Tonight is prime example of how the fishing can be very good in poor weather conditions. You just have to know where to find the fish, while keeping everyone safe and dry at the same time. While others stay at home, I am out nearly every night making it happen for my customers.

*Upcoming open dates:
April: 10, 12, 17-20, 23-27
May: 1-4, 7-11, 13-15, 17, 18, 22-24, 29, 31*

I also do "late trips" on request, and this is the best way to get a trip in on short notice when I am already booked.

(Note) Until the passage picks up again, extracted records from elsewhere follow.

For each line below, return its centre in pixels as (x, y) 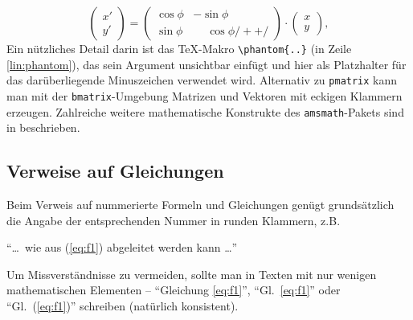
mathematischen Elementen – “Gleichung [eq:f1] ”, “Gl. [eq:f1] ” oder (174, 290)
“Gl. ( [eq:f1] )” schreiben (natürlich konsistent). (123, 305)
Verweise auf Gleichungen (115, 171)
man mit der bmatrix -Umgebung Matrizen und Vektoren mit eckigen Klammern (204, 95)
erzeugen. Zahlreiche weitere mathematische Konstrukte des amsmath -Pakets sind (205, 111)
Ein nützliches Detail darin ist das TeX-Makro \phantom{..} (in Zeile (179, 48)
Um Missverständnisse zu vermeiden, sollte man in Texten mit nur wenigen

Visit my Facebook page for daily reports and pictures.

Capt. Rick Hammond
Night Stalker Guide Service - Rockport, Texas
Flounder Gigging Trips
361-229-6053
www.nightstalkerguideservice.com


----------



## pocjetty (Sep 12, 2014)

The guy who built your boat is a friend, and I was by the shop many times watching you guys build and rig it out. I really think you have the best flounder boat in existence.

For those who don't know about it - you can get people out, safely, on nights when most flounder boats just stay at the dock. The fact that you went out in Sunday night is just stunning. I know you have a big air motor on the back, but even I am surprised that you could work in that blow. It was brutal.


----------